Chineses acompanham as eleições presidenciais americanas com um misto de curiosidade e incompreensão —da mesma forma que muitos estrangeiros.
No entanto, aqui, o primeiro debate entre Joe Biden e Donald Trump, em 29 de setembro, foi claramente um divisor de águas nas percepções sobre o processo eleitoral deste ano.
Rico em desordem e pobre em conteúdo, o evento passou a ser usado pela mídia oficial para promover as vantagens do modelo político chinês. Para alguns, o embate foi visto como emblemático da decadência americana. Como disseram, no primeiro confronto entre Biden e Trump, a grande vencedora foi a China.
Outros elementos indicativos da fragilidade e da imprevisibilidade deste processo eleitoral passaram então a alimentar a máquina de propaganda chinesa: as constantes referências a possíveis fraudes, a recusa de Trump em confirmar que deixaria a Casa Branca em caso de derrota e a possibilidade de que a Suprema Corte venha a decidir o pleito.
Para completar, no pano de fundo da perspectiva chinesa, sempre esteve o contraste brutal entre a eficácia da China no combate à pandemia e a resposta desastrosa dos EUA —algo que a imprensa local está sempre pronta para apontar, direta ou indiretamente.
Chineses se espantam que as eleições tenham servido para politizar ainda mais a crise sanitária. Para alguns, o processo eleitoral teria agravado o problema, num indicativo adicional da desfuncionalidade do modelo americano.
A possibilidade de que a legitimidade do resultado eleitoral dos EUA seja questionada seria, para os adeptos locais da realpolitik, um presente para o Partido Comunista Chinês.
Com 70 anos no poder e sem nada que se aproxime de uma eleição presidencial, o partido sabe que especialmente fora da China sua legitimidade é questionada.

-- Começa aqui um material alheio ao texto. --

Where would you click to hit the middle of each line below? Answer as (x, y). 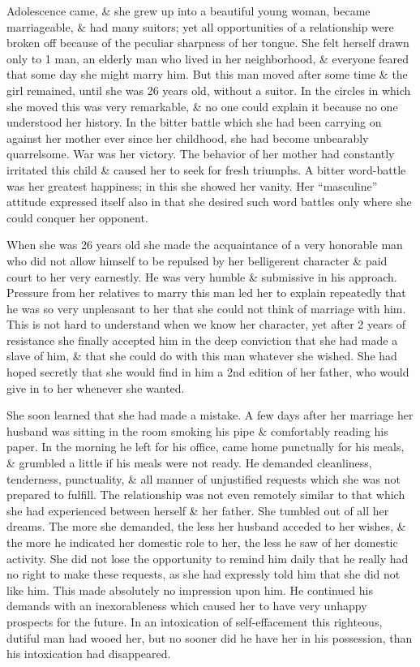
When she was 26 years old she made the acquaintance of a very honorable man (205, 245)
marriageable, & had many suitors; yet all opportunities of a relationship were (200, 26)
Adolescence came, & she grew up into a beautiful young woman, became (189, 11)
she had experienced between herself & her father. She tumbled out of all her (198, 510)
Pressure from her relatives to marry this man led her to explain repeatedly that (206, 293)
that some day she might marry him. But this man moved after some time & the (207, 74)
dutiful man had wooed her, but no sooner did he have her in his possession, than (210, 637)
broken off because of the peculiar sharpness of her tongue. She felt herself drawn (208, 43)

Alguns observadores notam que Pequim estaria sendo mais tolerante em relação ao compartilhamento de notícias e vídeos sobre as eleições americanas na internet.
As autoridades não estariam receosas de críticas internas sobre falta de democracia no país. Parecem confiar que a maior parte do que circula nas mídias sociais sobre essas eleições é, na realidade, um presente para o regime chinês.

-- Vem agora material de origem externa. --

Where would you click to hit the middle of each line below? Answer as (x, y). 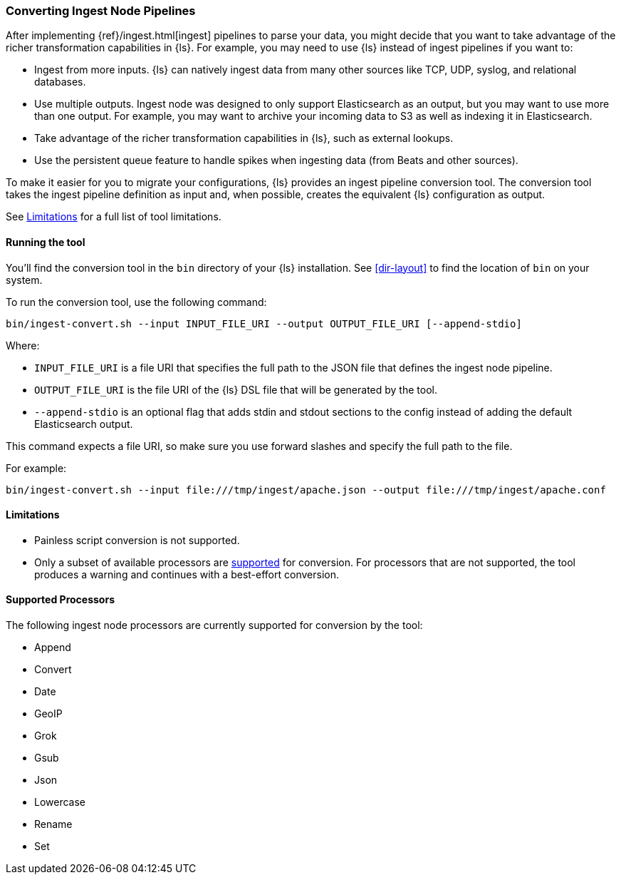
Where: (23, 345)
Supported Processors (60, 600)
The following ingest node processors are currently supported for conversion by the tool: (214, 625)
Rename (53, 824)
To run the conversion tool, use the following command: (136, 302)
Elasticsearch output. (84, 424)
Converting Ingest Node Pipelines (101, 11)
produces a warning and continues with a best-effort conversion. (187, 574)
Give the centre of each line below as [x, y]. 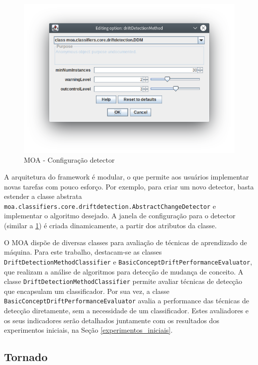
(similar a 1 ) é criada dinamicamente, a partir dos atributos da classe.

Vários numa China cada vez mais autoconfiante sentem-se tentados a rir da desgraça alheia.
Pois não deveriam. Em primeiro lugar, porque, apesar de tudo, é arriscada a aposta de que os EUA vão tropeçar no próprio pé, com contestação do resultado eleitoral e instabilidade política.
Depois, as tensões com os americanos e o ambiente internacional mais hostil devem ser motivos de preocupação para a China, não importa quem seja o próximo presidente nem quão turbulenta seja uma eventual transição.
É certo que a imagem da democracia americana sai arranhada na China com as notícias da corrida eleitoral e especialmente com os resultados desastrosos na batalha contra a Covid.
Movida a excesso de autoconfiança, a máquina de propaganda do partido está achando graça do circo. Alguns torcendo para que pegue fogo.